Microsoft Shows Off the Future of Digital Assistants

This little guy is powered by Kinect. His job is to offer visitors directions when they come out of the elevator and arrive on a floor.

This might be what Stephen Hawking and friends were warning us about the other day. Microsoft is giving us a glimpse at what they’re cooking up deep inside Microsoft Research HQ – some serious AI advances that could someday make Cortana less like a glorified personalized search engine and more like the actual Halo Cortana.

Currently, what we see on our phones with Cortana, Siri, and Google Now alike is natural language recognition mixed in with long-term memory, saving search tendencies and actions. They’ve even managed to get contextual learning in there – to some extent, those digital assistants can change what they do based on where you are or what time it is. That said, you can still clearly see the delineations in what virtual assistants can and can’t do – you can see the sketch lines of the programming behind the finished painting. What Microsoft is working on will erase those sketch lines completely – your virtual assistants will become less obviously ones and zeroes, and a little bit more like you or me.

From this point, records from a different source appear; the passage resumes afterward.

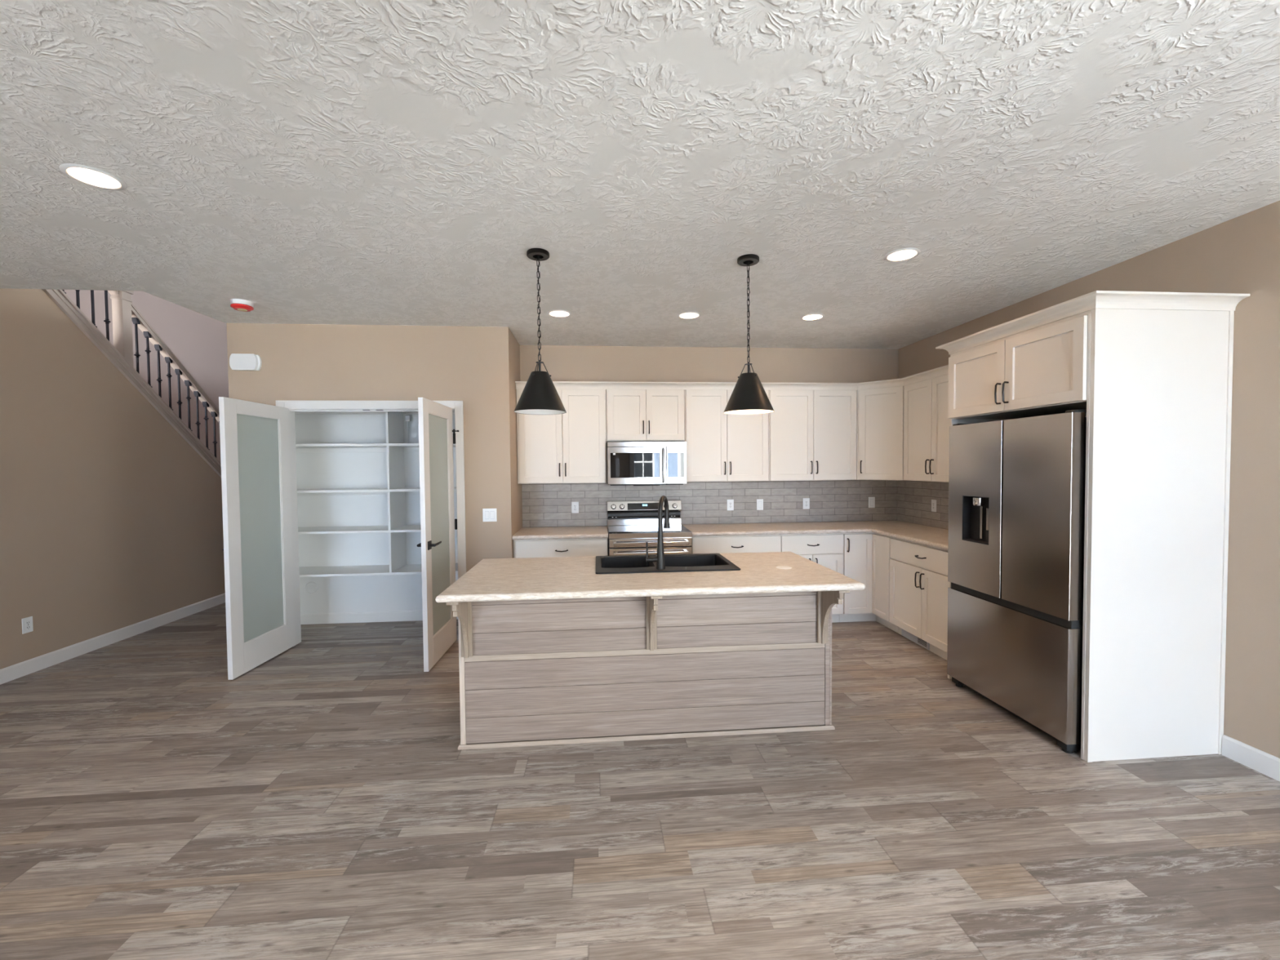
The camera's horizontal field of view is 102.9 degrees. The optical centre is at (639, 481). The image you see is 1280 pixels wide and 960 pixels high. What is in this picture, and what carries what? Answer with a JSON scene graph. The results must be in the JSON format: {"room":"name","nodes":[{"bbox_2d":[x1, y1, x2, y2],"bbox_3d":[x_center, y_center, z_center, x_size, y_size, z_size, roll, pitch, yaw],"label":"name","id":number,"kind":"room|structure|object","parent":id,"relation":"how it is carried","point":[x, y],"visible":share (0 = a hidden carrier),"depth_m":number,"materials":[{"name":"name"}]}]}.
{"room":"open-plan kitchen","nodes":[
{"label":"open-plan kitchen","id":0,"kind":"room"},
{"bbox_2d":[0,288,225,669],"bbox_3d":[-4.606,-0.239,2.808,0.120,3.444,9.570,-1,2,-5],"label":"wall","id":1,"kind":"structure","parent":0,"point":[110,520],"depth_m":4.27,"materials":[{"name":"beige paint"}]},
{"bbox_2d":[21,616,33,634],"bbox_3d":[-4.612,1.084,3.846,0.009,0.116,0.072,-1,2,-5],"label":"electrical outlet","id":2,"kind":"object","parent":1,"relation":"attached to","point":[27,623],"visible":1,"depth_m":3.84,"materials":[{"name":"white plastic"}]},
{"bbox_2d":[25,620,31,630],"bbox_3d":[-4.609,1.084,3.846,0.002,0.068,0.034,-1,2,-5],"label":"receptacle","id":3,"kind":"object","parent":2,"relation":"attached to","point":[28,623],"depth_m":3.85,"materials":[{"name":"white plastic"}]},
{"bbox_2d":[0,592,225,684],"bbox_3d":[-4.453,1.453,2.015,0.014,0.105,7.870,-1,2,-5],"label":"baseboard","id":4,"kind":"structure","parent":1,"relation":"attached to","point":[18,670],"depth_m":4.39,"materials":[{"name":"white paint"}]},
{"bbox_2d":[41,288,221,477],"bbox_3d":[-4.774,-1.289,4.736,0.168,4.255,4.200,-1,2,-5],"label":"stair railing","id":5,"kind":"object","parent":1,"relation":"on","point":[120,354],"visible":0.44,"depth_m":4.84,"materials":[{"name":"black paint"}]},
{"bbox_2d":[64,289,228,462],"bbox_3d":[-5.954,-1.103,6.108,0.120,5.000,5.880,-1,2,-5],"label":"wall","id":6,"kind":"structure","parent":0,"point":[198,340],"depth_m":6.64,"materials":[{"name":"paint"}]},
{"bbox_2d":[226,323,513,572],"bbox_3d":[-2.296,0.037,4.466,2.315,2.752,0.120,-1,2,-5],"label":"wall","id":7,"kind":"structure","parent":0,"point":[470,365],"depth_m":4.41,"materials":[{"name":"beige paint"}]},
{"bbox_2d":[229,353,262,370],"bbox_3d":[-3.298,-0.994,4.270,0.232,0.134,0.044,-1,2,-5],"label":"door chime","id":8,"kind":"object","parent":7,"relation":"attached to","point":[237,362],"visible":1,"depth_m":4.25,"materials":[{"name":"white plastic"}]},
{"bbox_2d":[218,396,295,679],"bbox_3d":[-3.000,0.406,4.010,0.090,2.030,0.726,-1,2,-2],"label":"door","id":9,"kind":"structure","parent":7,"relation":"in","point":[255,443],"depth_m":3.94,"materials":[{"name":"white paint"}]},
{"bbox_2d":[275,400,466,578],"bbox_3d":[-2.295,0.362,4.406,1.539,2.106,0.019,-1,2,-5],"label":"trim","id":10,"kind":"structure","parent":7,"relation":"attached to","point":[457,406],"depth_m":4.43,"materials":[{"name":"white paint"}]},
{"bbox_2d":[288,408,457,644],"bbox_3d":[-2.300,0.388,4.476,1.427,2.050,0.120,-1,2,-5],"label":"trim","id":11,"kind":"structure","parent":7,"relation":"attached to","point":[291,411],"depth_m":4.43,"materials":[{"name":"white paint"}]},
{"bbox_2d":[417,397,458,671],"bbox_3d":[-1.599,0.391,4.121,0.151,2.030,0.721,0,2,1],"label":"door","id":12,"kind":"structure","parent":7,"relation":"in","point":[437,435],"depth_m":4.03,"materials":[{"name":"white paint"}]},
{"bbox_2d":[482,508,497,521],"bbox_3d":[-1.319,0.298,4.489,0.120,0.116,0.011,-1,2,-5],"label":"light switch","id":13,"kind":"object","parent":7,"relation":"attached to","point":[488,514],"visible":1,"depth_m":4.49,"materials":[{"name":"white plastic"}]},
{"bbox_2d":[294,413,457,613],"bbox_3d":[-2.324,0.028,4.801,2.075,2.752,0.553,-1,2,-5],"label":"wall","id":14,"kind":"structure","parent":0,"point":[323,470],"depth_m":5.03,"materials":[{"name":"paint"}]},
{"bbox_2d":[294,412,457,577],"bbox_3d":[-2.330,0.003,4.863,2.049,1.801,0.400,-1,2,-5],"label":"pantry shelving","id":15,"kind":"object","parent":14,"relation":"attached to","point":[394,446],"visible":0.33,"depth_m":4.82,"materials":[{"name":"white paint"}]},
{"bbox_2d":[300,610,457,624],"bbox_3d":[-2.312,1.353,4.834,2.051,0.100,0.541,-1,2,-5],"label":"baseboard","id":16,"kind":"structure","parent":14,"relation":"attached to","point":[401,615],"depth_m":5.05,"materials":[{"name":"white paint"}]},
{"bbox_2d":[404,414,411,443],"bbox_3d":[-2.274,-0.511,5.021,0.050,0.275,0.057,-1,2,-5],"label":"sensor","id":17,"kind":"object","parent":14,"relation":"attached to","point":[407,417],"visible":0.93,"depth_m":5.00,"materials":[{"name":"white plastic"}]},
{"bbox_3d":[-3.225,1.046,5.013,0.116,0.116,0.016,-1,2,-5],"label":"cover plate","id":18,"kind":"object","parent":14,"relation":"attached to","visible":0},
{"bbox_2d":[308,585,313,589],"bbox_3d":[-3.225,1.041,5.008,0.040,0.040,0.006,-1,2,-5],"label":"socket","id":19,"kind":"object","parent":18,"relation":"attached to","point":[310,587],"depth_m":5.00,"materials":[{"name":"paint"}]},
{"bbox_2d":[510,330,522,534],"bbox_3d":[-1.231,0.015,4.892,0.120,2.752,0.553,-1,2,-5],"label":"wall","id":20,"kind":"structure","parent":0,"point":[515,346],"depth_m":4.79,"materials":[{"name":"beige paint"}]},
{"bbox_2d":[0,0,1279,349],"bbox_3d":[-1.164,-1.408,1.696,8.701,0.280,7.090,-1,2,-5],"label":"ceiling","id":21,"kind":"structure","parent":0,"point":[397,162],"depth_m":2.00,"materials":[{"name":"white paint"}]},
{"bbox_2d":[58,163,127,190],"bbox_3d":[-2.280,-1.296,2.133,0.196,0.063,0.196,-1,2,-5],"label":"recessed light","id":22,"kind":"object","parent":21,"relation":"in","point":[86,175],"visible":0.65,"depth_m":2.16,"materials":[{"name":"white plastic"}]},
{"bbox_2d":[230,298,253,311],"bbox_3d":[-2.908,-1.281,3.733,0.136,0.062,0.136,-1,2,-5],"label":"smoke detector","id":23,"kind":"object","parent":21,"relation":"attached to","point":[239,304],"visible":1,"depth_m":3.69,"materials":[{"name":"white plastic"}]},
{"bbox_2d":[514,248,566,414],"bbox_3d":[-0.578,-0.854,2.936,0.298,0.911,0.298,-1,2,-16],"label":"pendant lamp","id":24,"kind":"object","parent":21,"relation":"hanging from","point":[540,396],"visible":1,"depth_m":2.88,"materials":[{"name":"black metal"}]},
{"bbox_2d":[546,309,571,317],"bbox_3d":[-0.643,-1.368,4.085,0.196,0.063,0.196,-1,2,-5],"label":"recessed light","id":25,"kind":"object","parent":21,"relation":"in","point":[557,313],"visible":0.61,"depth_m":4.14,"materials":[{"name":"white plastic"}]},
{"bbox_2d":[676,311,701,319],"bbox_3d":[0.403,-1.380,4.162,0.196,0.063,0.196,-1,2,-5],"label":"recessed light","id":26,"kind":"object","parent":21,"relation":"in","point":[686,315],"visible":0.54,"depth_m":4.22,"materials":[{"name":"white plastic"}]},
{"bbox_2d":[723,253,773,414],"bbox_3d":[0.648,-0.868,3.044,0.298,0.911,0.298,-2,2,-43],"label":"pendant lamp","id":27,"kind":"object","parent":21,"relation":"hanging from","point":[748,396],"visible":1,"depth_m":2.99,"materials":[{"name":"black metal"}]},
{"bbox_2d":[800,313,825,320],"bbox_3d":[1.436,-1.391,4.242,0.196,0.063,0.196,-1,2,-5],"label":"recessed light","id":28,"kind":"object","parent":21,"relation":"in","point":[811,317],"visible":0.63,"depth_m":4.29,"materials":[{"name":"white plastic"}]},
{"bbox_2d":[883,247,920,262],"bbox_3d":[1.541,-1.356,2.998,0.196,0.063,0.196,-1,2,-5],"label":"recessed light","id":29,"kind":"object","parent":21,"relation":"in","point":[904,254],"visible":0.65,"depth_m":3.04,"materials":[{"name":"white plastic"}]},
{"bbox_2d":[0,602,1279,959],"bbox_3d":[-1.366,1.472,3.910,8.801,0.100,11.370,-1,2,-5],"label":"floor","id":30,"kind":"structure","parent":0,"point":[321,800],"depth_m":2.15,"materials":[{"name":"plastic"}]},
{"bbox_2d":[513,537,608,558],"bbox_3d":[-0.731,0.950,4.901,0.847,0.874,0.656,-1,2,-5],"label":"base cabinet","id":31,"kind":"object","parent":30,"relation":"on","point":[554,548],"visible":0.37,"depth_m":4.60,"materials":[{"name":"white paint"}]},
{"bbox_2d":[511,525,608,539],"bbox_3d":[-0.736,0.492,4.897,0.852,0.038,0.650,-1,2,-5],"label":"countertop","id":32,"kind":"structure","parent":31,"relation":"on","point":[591,531],"depth_m":4.71,"materials":[{"name":"beige stone"}]},
{"bbox_2d":[446,590,849,749],"bbox_3d":[0.048,0.997,3.037,2.113,0.876,0.918,-1,2,-5],"label":"kitchen island","id":33,"kind":"object","parent":30,"relation":"on","point":[545,672],"visible":0.69,"depth_m":2.85,"materials":[{"name":"grey wood"}]},
{"bbox_2d":[435,551,865,602],"bbox_3d":[0.048,0.540,3.022,2.139,0.038,0.992,-1,2,-5],"label":"island countertop","id":34,"kind":"structure","parent":33,"relation":"on","point":[489,580],"depth_m":2.72,"materials":[{"name":"beige stone"}]},
{"bbox_2d":[645,495,670,569],"bbox_3d":[0.134,0.298,3.044,0.102,0.425,0.243,1,2,35],"label":"kitchen faucet","id":35,"kind":"object","parent":34,"relation":"on","point":[660,558],"visible":1,"depth_m":2.97,"materials":[{"name":"black metal"}]},
{"bbox_2d":[595,553,740,573],"bbox_3d":[0.147,0.624,3.202,0.842,0.234,0.544,-1,2,-5],"label":"sink","id":36,"kind":"object","parent":34,"relation":"in","point":[620,564],"visible":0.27,"depth_m":3.40,"materials":[{"name":"black stone"}]},
{"bbox_2d":[776,565,791,568],"bbox_3d":[0.857,0.512,3.032,0.092,0.003,0.092,-1,2,-5],"label":"outlet cover","id":37,"kind":"object","parent":34,"relation":"on","point":[778,566],"visible":1,"depth_m":3.02,"materials":[{"name":"white plastic"}]},
{"bbox_2d":[607,499,692,555],"bbox_3d":[0.078,0.793,4.927,0.757,1.172,0.722,-1,2,-5],"label":"range","id":38,"kind":"object","parent":30,"relation":"on","point":[624,538],"visible":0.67,"depth_m":4.85,"materials":[{"name":"silver metal"}]},
{"bbox_2d":[607,524,691,533],"bbox_3d":[0.076,0.466,4.914,0.757,0.016,0.583,-1,2,-5],"label":"cooktop","id":39,"kind":"object","parent":38,"relation":"in","point":[611,529],"depth_m":4.84,"materials":[{"name":"black glass"}]},
{"bbox_2d":[691,534,780,553],"bbox_3d":[0.880,0.932,5.035,0.840,0.874,0.656,-1,2,-5],"label":"base cabinet","id":40,"kind":"object","parent":30,"relation":"on","point":[753,543],"visible":0.23,"depth_m":4.74,"materials":[{"name":"white paint"}]},
{"bbox_2d":[779,533,843,622],"bbox_3d":[1.604,0.924,5.096,0.607,0.874,0.656,-1,2,-5],"label":"base cabinet","id":41,"kind":"object","parent":30,"relation":"on","point":[826,550],"visible":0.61,"depth_m":4.81,"materials":[{"name":"white paint"}]},
{"bbox_2d":[839,532,897,632],"bbox_3d":[2.370,0.918,5.041,0.908,0.874,0.904,-1,2,-5],"label":"base cabinet","id":42,"kind":"object","parent":30,"relation":"on","point":[866,556],"visible":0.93,"depth_m":4.84,"materials":[{"name":"white paint"}]},
{"bbox_2d":[680,520,948,551],"bbox_3d":[1.682,0.482,4.496,2.362,0.038,1.851,-1,2,-5],"label":"countertop","id":43,"kind":"structure","parent":42,"relation":"on","point":[935,537],"depth_m":4.81,"materials":[{"name":"beige stone"}]},
{"bbox_2d":[889,537,948,660],"bbox_3d":[2.568,0.944,4.128,0.662,0.874,0.944,-1,2,-5],"label":"base cabinet","id":44,"kind":"object","parent":30,"relation":"on","point":[919,583],"visible":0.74,"depth_m":4.13,"materials":[{"name":"white paint"}]},
{"bbox_2d":[901,628,929,649],"bbox_3d":[2.340,1.329,4.339,0.012,0.084,0.365,-1,2,-5],"label":"floor register","id":45,"kind":"object","parent":44,"relation":"attached to","point":[908,635],"visible":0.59,"depth_m":4.32,"materials":[{"name":"metal"}]},
{"bbox_2d":[946,409,1086,753],"bbox_3d":[2.555,0.515,3.097,0.799,1.792,0.908,-1,2,-5],"label":"refrigerator","id":46,"kind":"object","parent":30,"relation":"on","point":[1016,486],"visible":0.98,"depth_m":2.91,"materials":[{"name":"silver metal"}]},
{"bbox_2d":[935,290,1250,762],"bbox_3d":[2.568,0.236,3.106,0.824,2.349,1.172,-1,2,-5],"label":"enclosure","id":47,"kind":"object","parent":30,"relation":"on","point":[1151,372],"visible":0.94,"depth_m":2.60,"materials":[{"name":"white paint"}]},
{"bbox_2d":[520,345,897,526],"bbox_3d":[-0.306,-0.005,5.307,6.423,2.752,0.120,-1,2,-5],"label":"wall","id":48,"kind":"structure","parent":0,"point":[562,362],"depth_m":5.30,"materials":[{"name":"beige paint"}]},
{"bbox_2d":[516,389,606,484],"bbox_3d":[-0.755,-0.442,5.014,0.848,0.918,0.364,-1,2,-5],"label":"upper cabinet","id":49,"kind":"object","parent":48,"relation":"attached to","point":[570,446],"visible":0.98,"depth_m":4.88,"materials":[{"name":"white paint"}]},
{"bbox_2d":[605,389,684,442],"bbox_3d":[0.049,-0.652,5.075,0.761,0.516,0.364,-1,2,-5],"label":"upper cabinet","id":50,"kind":"object","parent":48,"relation":"attached to","point":[632,415],"visible":0.94,"depth_m":4.93,"materials":[{"name":"white paint"}]},
{"bbox_2d":[606,441,686,485],"bbox_3d":[0.058,-0.171,5.030,0.756,0.421,0.459,-1,2,-5],"label":"microwave","id":51,"kind":"object","parent":48,"relation":"attached to","point":[628,463],"visible":1,"depth_m":4.85,"materials":[{"name":"silver metal"}]},
{"bbox_2d":[683,389,768,481],"bbox_3d":[0.851,-0.460,5.148,0.837,0.918,0.364,-1,2,-5],"label":"upper cabinet","id":52,"kind":"object","parent":48,"relation":"attached to","point":[721,446],"visible":0.84,"depth_m":5.01,"materials":[{"name":"white paint"}]},
{"bbox_2d":[521,442,948,529],"bbox_3d":[0.871,0.046,4.415,3.986,0.852,1.854,-1,2,-5],"label":"backsplash","id":53,"kind":"structure","parent":48,"relation":"attached to","point":[544,504],"depth_m":5.33,"materials":[{"name":"grey tile"}]},
{"bbox_2d":[571,502,578,513],"bbox_3d":[-0.659,0.269,5.210,0.072,0.116,0.009,-1,2,-5],"label":"electrical outlet","id":54,"kind":"object","parent":53,"relation":"attached to","point":[575,505],"visible":1,"depth_m":5.21,"materials":[{"name":"white plastic"}]},
{"bbox_2d":[573,504,577,511],"bbox_3d":[-0.659,0.269,5.207,0.034,0.068,0.002,-1,2,-5],"label":"receptacle","id":55,"kind":"object","parent":54,"relation":"attached to","point":[575,506],"depth_m":5.21,"materials":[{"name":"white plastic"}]},
{"bbox_2d":[727,499,733,510],"bbox_3d":[0.949,0.249,5.344,0.072,0.116,0.009,-1,2,-5],"label":"electrical outlet","id":56,"kind":"object","parent":53,"relation":"attached to","point":[730,502],"visible":1,"depth_m":5.34,"materials":[{"name":"white plastic"}]},
{"bbox_2d":[756,498,763,510],"bbox_3d":[1.265,0.246,5.369,0.072,0.116,0.011,-1,2,-5],"label":"light switch","id":57,"kind":"object","parent":53,"relation":"attached to","point":[759,501],"visible":1,"depth_m":5.37,"materials":[{"name":"white plastic"}]},
{"bbox_2d":[803,497,809,509],"bbox_3d":[1.766,0.238,5.412,0.072,0.116,0.009,-1,2,-5],"label":"electrical outlet","id":58,"kind":"object","parent":53,"relation":"attached to","point":[806,500],"visible":1,"depth_m":5.41,"materials":[{"name":"white plastic"}]},
{"bbox_2d":[804,500,808,506],"bbox_3d":[1.766,0.238,5.409,0.034,0.068,0.002,-1,2,-5],"label":"receptacle","id":59,"kind":"object","parent":58,"relation":"attached to","point":[806,501],"depth_m":5.41,"materials":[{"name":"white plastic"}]},
{"bbox_2d":[868,497,875,507],"bbox_3d":[2.487,0.228,5.470,0.072,0.116,0.011,-1,2,-5],"label":"light switch","id":60,"kind":"object","parent":53,"relation":"attached to","point":[871,500],"visible":1,"depth_m":5.47,"materials":[{"name":"white plastic"}]},
{"bbox_2d":[931,499,936,511],"bbox_3d":[2.819,0.235,4.892,0.009,0.116,0.072,-1,2,-5],"label":"electrical outlet","id":61,"kind":"object","parent":53,"relation":"attached to","point":[933,501],"visible":1,"depth_m":4.89,"materials":[{"name":"white plastic"}]},
{"bbox_2d":[768,390,857,480],"bbox_3d":[1.722,-0.470,5.220,0.905,0.918,0.364,-1,2,-5],"label":"upper cabinet","id":62,"kind":"object","parent":48,"relation":"attached to","point":[812,433],"visible":0.92,"depth_m":5.08,"materials":[{"name":"white paint"}]},
{"bbox_2d":[515,364,948,390],"bbox_3d":[0.721,-0.906,4.255,3.678,0.065,1.484,-1,2,-5],"label":"crown molding","id":63,"kind":"structure","parent":62,"relation":"attached to","point":[942,371],"depth_m":4.94,"materials":[{"name":"white paint"}]},
{"bbox_2d":[856,385,905,480],"bbox_3d":[2.492,-0.475,5.157,0.620,0.918,0.616,-1,2,-5],"label":"upper cabinet","id":64,"kind":"object","parent":48,"relation":"attached to","point":[880,411],"visible":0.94,"depth_m":4.99,"materials":[{"name":"white paint"}]},
{"bbox_2d":[897,200,1279,758],"bbox_3d":[3.125,0.059,2.097,0.120,2.752,6.850,-1,2,-5],"label":"wall","id":65,"kind":"structure","parent":0,"point":[1239,255],"depth_m":2.55,"materials":[{"name":"beige paint"}]},
{"bbox_2d":[903,373,950,482],"bbox_3d":[2.681,-0.455,4.440,0.363,0.918,0.839,-1,2,-5],"label":"upper cabinet","id":66,"kind":"object","parent":65,"relation":"attached to","point":[926,424],"visible":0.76,"depth_m":4.51,"materials":[{"name":"white paint"}]},
{"bbox_2d":[1221,734,1279,781],"bbox_3d":[3.191,1.424,0.683,0.014,0.105,3.945,-1,2,-5],"label":"baseboard","id":67,"kind":"structure","parent":65,"relation":"attached to","point":[1265,763],"depth_m":2.53,"materials":[{"name":"white paint"}]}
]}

That’s what Microsoft’s Situated Interaction project is about. It includes something as deceptively simple as smart elevators – elevators with detectors that can differentiate between passersby and people who actually need a lift – to virtual assistants that go far beyond what’s currently on phones. The relatively straightforward tech going into those smart elevators – looking at shapes of people and how those shapes usually move when going to press an elevator button, then using that information to make inferences on a case-by-case basis – is being brought over to increasingly complex situations, including the most complex kind – communicating with people.

Take the directions robot at Microsoft Research. The robot sees human shapes approaching and, based on movement patterns, can guess whether or not you’ll be needing in-office directions. The potential for improvement is always there – as the programmers better understand and model human movement, and as the robot goes through more and more test cases to learn from, the models the robot uses to make inferences will get sharper and sharper over time. There’s an easier way to put that – it’s learning, and on the robot’s part, it’s not terribly different from how humans learn. The result is a robot that can ask if you need help, understand natural speech, and give you directions,with accompanying hand gestures.

Maybe even more impressive is Monica, the virtual assistant of Eric Horvitz, a researcher at Microsoft. Monica has the same kind of spatial recognition technology that the directions robot has – made possible by a Kinect, of course – and can interact with people in a natural way. Monica is tapped into Horvitz’ life – based on his tendencies, which are gleaned from the way he interacts with his office computer, Monica can guess whether or not Horvitz will be busy, or if it’s a good time for him to see visitors. You can imagine that as this technology improves, an assistant like Monica would have facial recognition software that could recognize particularly important people in Horvitz’ life, and alter her reactions accordingly.

Ideally, Monica – and the virtual assistants we now use on phones – will be tapped into all devices in the future. After all, more data means more accurate models, and better results when you want or need your virtual assistant to do something for you.

So, are we headed into the dark future that Stephen Hawking has foretold? Who knows? Then again, I guess nobody knowing was the root of Hawking’s warning, wasn’t it?

Well, whatever. If it means a virtual assistant that knows exactly when I want a pizza delivered, and can get my order right, I’m all for it in the interim until the machines rise, and the figurative battle between Cortana, Siri, and Google Now becomes a literal one.